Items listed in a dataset
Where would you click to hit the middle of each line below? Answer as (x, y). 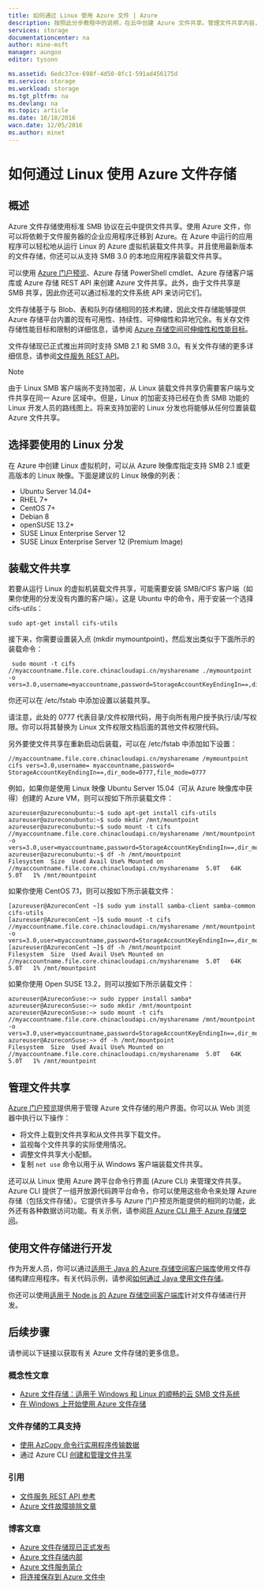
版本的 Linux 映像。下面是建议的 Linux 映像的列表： (99, 475)
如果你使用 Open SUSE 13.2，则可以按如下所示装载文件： (101, 984)
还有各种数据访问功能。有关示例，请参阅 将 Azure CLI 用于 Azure (119, 1211)
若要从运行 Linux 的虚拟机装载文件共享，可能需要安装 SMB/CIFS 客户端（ (127, 589)
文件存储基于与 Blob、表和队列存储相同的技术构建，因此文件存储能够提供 (127, 309)
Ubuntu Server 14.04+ (56, 491)
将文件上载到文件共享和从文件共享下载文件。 (92, 1134)
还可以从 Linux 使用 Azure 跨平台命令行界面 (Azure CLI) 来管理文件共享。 (127, 1181)
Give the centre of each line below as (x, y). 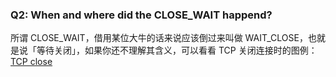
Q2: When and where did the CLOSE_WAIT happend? (141, 15)
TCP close (31, 62)
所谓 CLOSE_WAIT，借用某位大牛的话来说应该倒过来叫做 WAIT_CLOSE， (159, 38)
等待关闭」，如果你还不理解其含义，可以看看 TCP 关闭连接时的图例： (177, 50)
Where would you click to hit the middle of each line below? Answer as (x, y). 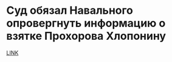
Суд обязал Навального (70, 11)
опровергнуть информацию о (86, 23)
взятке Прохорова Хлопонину (86, 36)
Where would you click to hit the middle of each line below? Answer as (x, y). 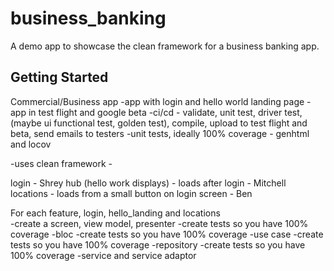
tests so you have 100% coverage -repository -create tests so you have (158, 244)
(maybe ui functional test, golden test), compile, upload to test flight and (159, 123)
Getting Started (59, 77)
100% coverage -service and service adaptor (103, 255)
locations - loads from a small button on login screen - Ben (131, 193)
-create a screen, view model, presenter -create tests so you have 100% (159, 223)
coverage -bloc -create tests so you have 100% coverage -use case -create (167, 234)
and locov (31, 144)
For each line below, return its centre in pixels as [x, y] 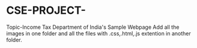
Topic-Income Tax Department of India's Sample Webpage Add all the [93, 27]
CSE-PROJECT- [46, 10]
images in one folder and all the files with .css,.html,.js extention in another [98, 33]
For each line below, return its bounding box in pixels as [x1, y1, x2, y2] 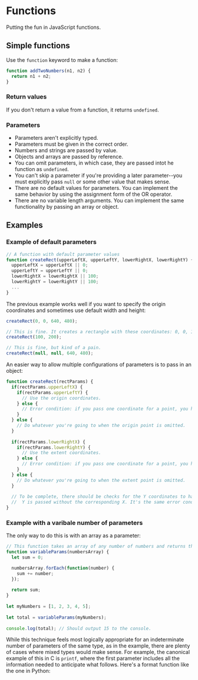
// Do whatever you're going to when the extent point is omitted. [16, 477, 186, 483]
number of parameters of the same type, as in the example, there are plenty [6, 642, 190, 649]
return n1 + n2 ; [11, 73, 51, 79]
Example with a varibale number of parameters [6, 518, 143, 527]
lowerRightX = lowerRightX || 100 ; [11, 273, 99, 280]
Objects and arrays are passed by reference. [14, 153, 124, 160]
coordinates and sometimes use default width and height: [6, 307, 146, 314]
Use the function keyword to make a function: [6, 56, 118, 63]
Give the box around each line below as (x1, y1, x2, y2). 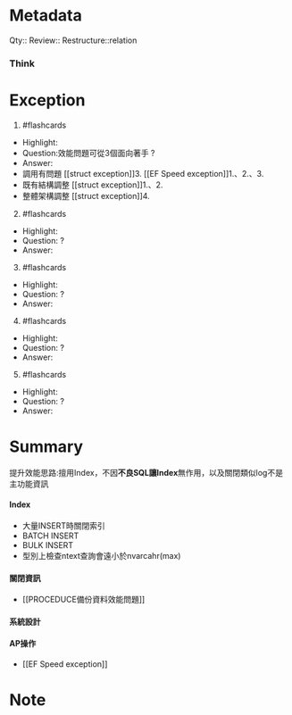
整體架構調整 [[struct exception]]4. (21, 190, 150, 201)
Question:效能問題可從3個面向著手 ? (21, 147, 155, 158)
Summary (9, 436, 83, 456)
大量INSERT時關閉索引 (21, 520, 105, 531)
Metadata (9, 5, 82, 26)
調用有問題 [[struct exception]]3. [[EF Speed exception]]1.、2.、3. (21, 168, 264, 179)
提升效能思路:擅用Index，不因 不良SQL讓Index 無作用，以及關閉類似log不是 (9, 467, 284, 478)
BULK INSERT (21, 539, 74, 550)
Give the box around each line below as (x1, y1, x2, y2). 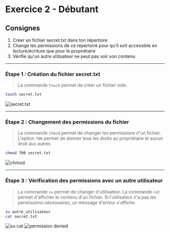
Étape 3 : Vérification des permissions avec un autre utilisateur (5, 177, 163, 184)
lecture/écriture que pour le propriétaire (12, 48, 96, 54)
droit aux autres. (17, 141, 52, 147)
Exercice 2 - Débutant (5, 4, 99, 15)
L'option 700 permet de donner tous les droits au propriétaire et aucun (17, 135, 163, 141)
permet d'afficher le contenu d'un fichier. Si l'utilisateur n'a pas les (17, 194, 157, 200)
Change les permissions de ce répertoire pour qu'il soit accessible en (12, 43, 158, 49)
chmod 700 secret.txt (5, 150, 51, 155)
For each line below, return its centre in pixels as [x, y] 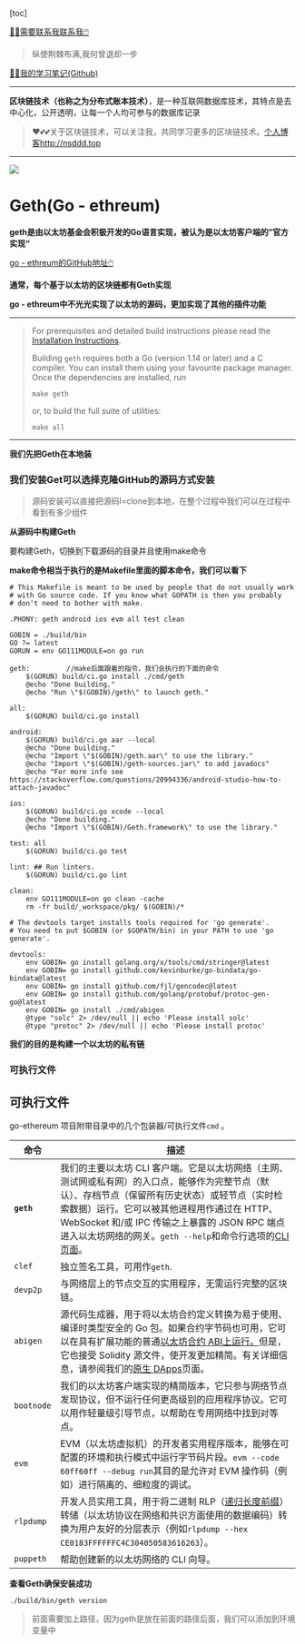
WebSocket [85, 1222]
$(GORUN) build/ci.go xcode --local [95, 812]
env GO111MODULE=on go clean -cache [95, 899]
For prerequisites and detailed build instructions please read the [151, 330]
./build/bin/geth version [58, 1600]
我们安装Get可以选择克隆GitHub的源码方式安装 [112, 479]
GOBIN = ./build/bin [49, 635]
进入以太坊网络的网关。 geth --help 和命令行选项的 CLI [175, 1235]
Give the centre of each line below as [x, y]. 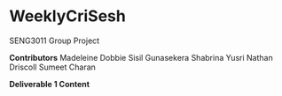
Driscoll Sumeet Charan [52, 67]
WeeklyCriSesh [67, 16]
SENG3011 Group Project [55, 41]
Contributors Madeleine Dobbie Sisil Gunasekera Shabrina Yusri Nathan [141, 57]
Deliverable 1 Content [50, 84]
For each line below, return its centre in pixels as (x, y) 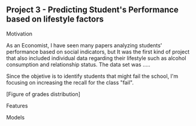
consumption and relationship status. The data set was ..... (79, 64)
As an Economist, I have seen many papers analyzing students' (84, 45)
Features (17, 106)
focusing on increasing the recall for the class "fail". (70, 82)
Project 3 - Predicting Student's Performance (92, 10)
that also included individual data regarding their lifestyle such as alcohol (96, 58)
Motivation (19, 34)
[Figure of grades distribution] (43, 94)
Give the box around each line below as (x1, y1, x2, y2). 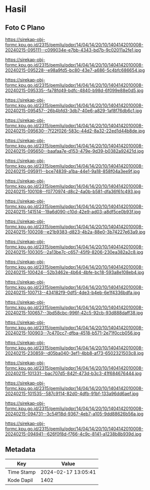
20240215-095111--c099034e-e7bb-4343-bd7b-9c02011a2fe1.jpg (5, 47, 141, 53)
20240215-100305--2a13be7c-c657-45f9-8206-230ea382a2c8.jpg (5, 249, 144, 255)
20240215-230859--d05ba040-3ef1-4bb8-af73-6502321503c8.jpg (5, 350, 144, 356)
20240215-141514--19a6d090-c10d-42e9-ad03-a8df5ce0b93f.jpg (5, 209, 141, 214)
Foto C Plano (5, 23, 45, 32)
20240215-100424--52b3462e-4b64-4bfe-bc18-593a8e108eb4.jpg (5, 270, 145, 275)
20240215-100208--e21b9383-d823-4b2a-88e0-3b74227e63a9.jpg (5, 229, 146, 235)
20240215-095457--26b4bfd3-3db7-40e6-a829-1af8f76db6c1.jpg (5, 108, 142, 113)
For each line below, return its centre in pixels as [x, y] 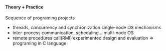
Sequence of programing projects [40, 18]
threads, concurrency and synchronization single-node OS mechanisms [87, 28]
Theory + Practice [24, 7]
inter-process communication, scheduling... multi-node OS [73, 33]
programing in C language [39, 43]
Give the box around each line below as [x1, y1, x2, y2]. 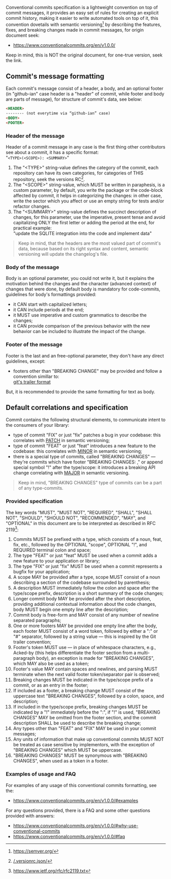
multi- [137, 650, 150, 656]
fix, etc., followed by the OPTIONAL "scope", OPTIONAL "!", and [13, 542, 147, 548]
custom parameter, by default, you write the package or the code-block [13, 187, 163, 193]
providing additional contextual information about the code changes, [13, 601, 156, 607]
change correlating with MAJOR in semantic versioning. [13, 470, 130, 476]
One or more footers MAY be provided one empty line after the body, [13, 623, 157, 629]
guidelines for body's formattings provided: [6, 291, 96, 298]
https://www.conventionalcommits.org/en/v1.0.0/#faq [13, 833, 125, 839]
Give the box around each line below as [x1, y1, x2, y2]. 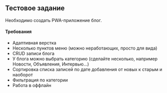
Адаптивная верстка [12, 40, 56, 46]
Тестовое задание [5, 4, 65, 12]
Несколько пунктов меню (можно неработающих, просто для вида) [12, 45, 158, 51]
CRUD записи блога [12, 50, 55, 56]
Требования [5, 28, 32, 34]
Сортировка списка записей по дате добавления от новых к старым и [12, 66, 163, 72]
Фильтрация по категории [12, 77, 68, 83]
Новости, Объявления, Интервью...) [12, 61, 89, 67]
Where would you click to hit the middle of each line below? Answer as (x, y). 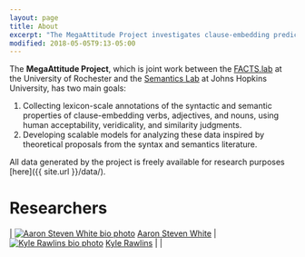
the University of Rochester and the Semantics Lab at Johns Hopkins (138, 79)
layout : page (34, 18)
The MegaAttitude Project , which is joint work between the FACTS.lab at (146, 69)
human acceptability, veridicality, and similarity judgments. (132, 125)
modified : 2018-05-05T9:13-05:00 (73, 43)
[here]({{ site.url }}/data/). (58, 172)
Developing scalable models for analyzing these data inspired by (143, 135)
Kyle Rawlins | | (134, 243)
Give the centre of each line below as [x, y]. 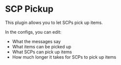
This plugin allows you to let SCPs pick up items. [54, 22]
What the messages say [36, 41]
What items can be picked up [42, 46]
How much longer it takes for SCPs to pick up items [64, 57]
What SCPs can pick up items [42, 52]
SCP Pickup [29, 9]
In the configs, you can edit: [33, 32]
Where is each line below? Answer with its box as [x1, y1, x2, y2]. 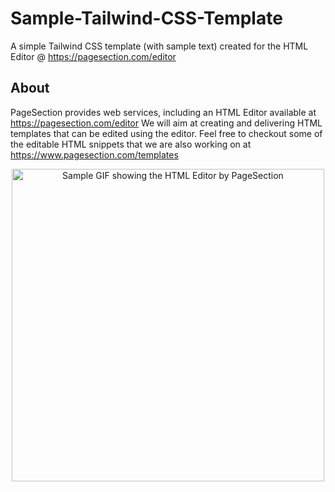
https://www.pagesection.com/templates [10, 148, 179, 161]
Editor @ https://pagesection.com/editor [10, 50, 177, 62]
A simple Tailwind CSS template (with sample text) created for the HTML [10, 40, 309, 52]
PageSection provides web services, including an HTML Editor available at [10, 106, 317, 118]
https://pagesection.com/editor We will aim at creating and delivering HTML [10, 117, 323, 129]
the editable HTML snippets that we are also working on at [10, 138, 252, 150]
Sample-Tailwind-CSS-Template [10, 7, 283, 30]
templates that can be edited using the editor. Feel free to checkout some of [10, 127, 323, 139]
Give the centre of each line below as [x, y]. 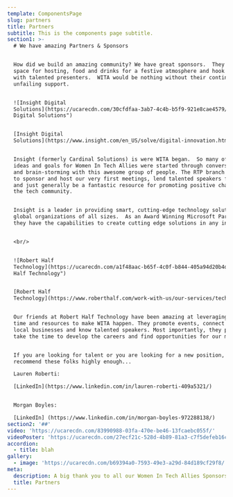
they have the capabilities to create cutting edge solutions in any [116, 223]
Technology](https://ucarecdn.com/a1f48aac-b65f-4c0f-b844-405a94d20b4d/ [122, 267]
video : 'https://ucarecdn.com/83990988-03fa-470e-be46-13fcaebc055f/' [111, 431]
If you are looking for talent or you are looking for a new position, [119, 355]
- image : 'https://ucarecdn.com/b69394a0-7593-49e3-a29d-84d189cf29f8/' [121, 463]
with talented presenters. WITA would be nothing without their [110, 77]
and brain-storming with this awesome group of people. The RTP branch [119, 172]
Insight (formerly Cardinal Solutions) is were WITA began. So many [116, 159]
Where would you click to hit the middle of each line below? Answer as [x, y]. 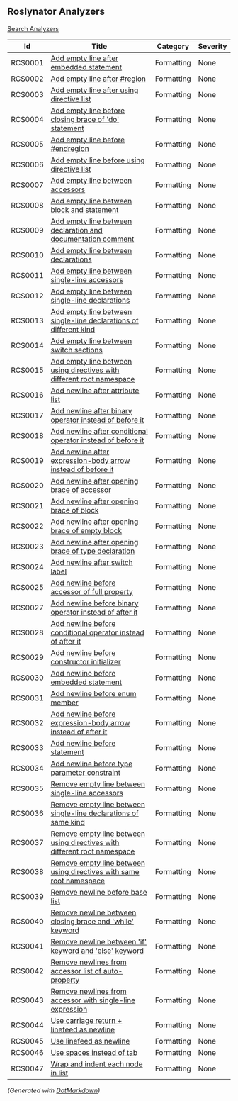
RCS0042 [27, 971]
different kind [73, 329]
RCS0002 [27, 79]
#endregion [70, 148]
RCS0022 [27, 526]
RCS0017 [27, 415]
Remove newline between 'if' [99, 941]
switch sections [76, 350]
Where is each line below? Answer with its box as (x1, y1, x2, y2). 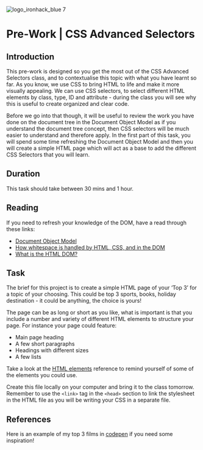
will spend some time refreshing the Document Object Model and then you (6, 138, 193, 145)
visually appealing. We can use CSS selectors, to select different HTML (6, 87, 185, 94)
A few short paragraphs (15, 340, 75, 348)
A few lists (15, 353, 41, 361)
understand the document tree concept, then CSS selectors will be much (6, 125, 190, 132)
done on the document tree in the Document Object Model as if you (6, 119, 176, 125)
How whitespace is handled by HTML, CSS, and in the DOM (15, 243, 166, 251)
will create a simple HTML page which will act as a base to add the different (6, 144, 196, 152)
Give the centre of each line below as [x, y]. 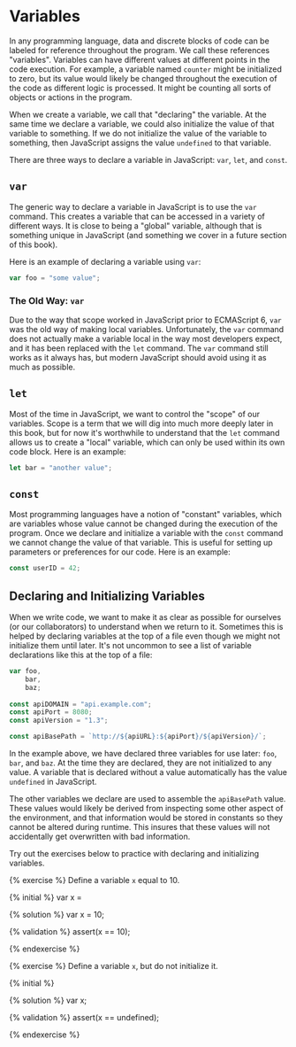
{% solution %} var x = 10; [57, 915]
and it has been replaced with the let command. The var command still [139, 348]
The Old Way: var [47, 300]
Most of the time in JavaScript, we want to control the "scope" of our [135, 414]
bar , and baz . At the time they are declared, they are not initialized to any [140, 763]
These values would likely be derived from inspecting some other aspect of [146, 809]
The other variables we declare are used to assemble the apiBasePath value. [148, 799]
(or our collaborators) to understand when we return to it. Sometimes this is [146, 627]
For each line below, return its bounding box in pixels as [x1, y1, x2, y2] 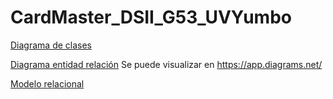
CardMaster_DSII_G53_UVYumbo [10, 6, 292, 29]
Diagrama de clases [10, 39, 92, 51]
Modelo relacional [10, 77, 85, 90]
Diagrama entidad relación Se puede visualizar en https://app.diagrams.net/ [10, 58, 323, 70]
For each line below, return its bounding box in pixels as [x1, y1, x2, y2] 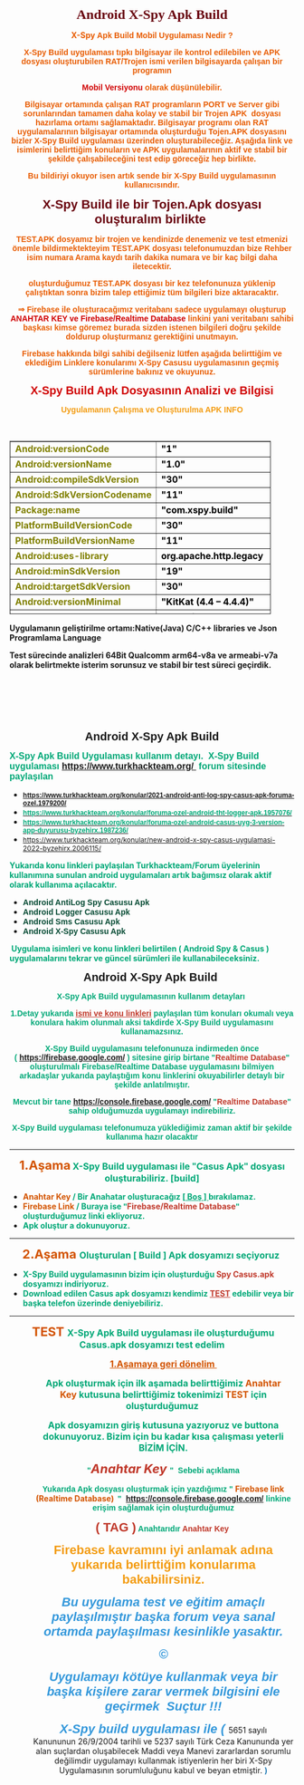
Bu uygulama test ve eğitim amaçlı [62, 1594, 265, 1609]
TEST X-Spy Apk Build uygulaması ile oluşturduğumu [31, 1323, 275, 1339]
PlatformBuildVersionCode [14, 518, 133, 531]
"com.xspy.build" [161, 503, 239, 516]
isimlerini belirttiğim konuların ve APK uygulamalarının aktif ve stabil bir [16, 144, 288, 155]
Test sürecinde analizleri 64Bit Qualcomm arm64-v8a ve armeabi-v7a [9, 650, 279, 661]
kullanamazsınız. [120, 1026, 184, 1037]
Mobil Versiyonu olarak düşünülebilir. [81, 82, 223, 92]
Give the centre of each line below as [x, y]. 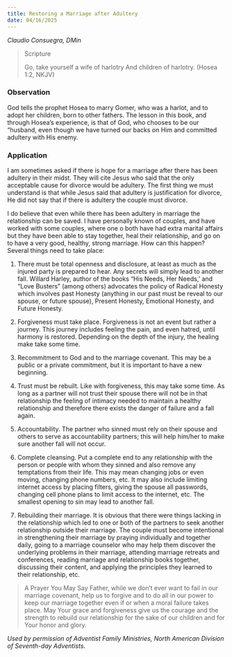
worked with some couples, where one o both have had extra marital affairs [115, 229]
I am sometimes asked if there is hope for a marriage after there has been [113, 171]
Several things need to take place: [56, 251]
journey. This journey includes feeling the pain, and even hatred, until [116, 330]
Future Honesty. [40, 309]
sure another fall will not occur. [61, 444]
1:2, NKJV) [39, 75]
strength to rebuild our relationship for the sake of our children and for [124, 618]

- [TASK OBJECTIVE]:
Exact copy, pictures excluded: every line above from the one containing "Example with a" to the one containing "Exercice 2 - Débutant (5, 4, 99, 15)", inclusive, and nothing more.

- [TASK RESULT]:
Example with a varibale number of parameters [6, 518, 143, 527]
lowerRightX = lowerRightX || 100 ; [11, 273, 99, 280]
Objects and arrays are passed by reference. [14, 153, 124, 160]
coordinates and sometimes use default width and height: [6, 307, 146, 314]
Use the function keyword to make a function: [6, 56, 118, 63]
Give the box around each line below as (x1, y1, x2, y2). 
整體架構調整 [[struct exception]]4. (21, 190, 150, 201)
Question:效能問題可從3個面向著手 ? (21, 147, 155, 158)
Summary (9, 436, 83, 456)
大量INSERT時關閉索引 (21, 520, 105, 531)
Metadata (9, 5, 82, 26)
調用有問題 [[struct exception]]3. [[EF Speed exception]]1.、2.、3. (21, 168, 264, 179)
提升效能思路:擅用Index，不因 不良SQL讓Index 無作用，以及關閉類似log不是 (9, 467, 284, 478)
BULK INSERT (21, 539, 74, 550)
Give the box around each line below as (x1, y1, x2, y2). 
Étape 3 : Vérification des permissions avec un autre utilisateur (5, 177, 163, 184)
lecture/écriture que pour le propriétaire (12, 48, 96, 54)
droit aux autres. (17, 141, 52, 147)
Exercice 2 - Débutant (5, 4, 99, 15)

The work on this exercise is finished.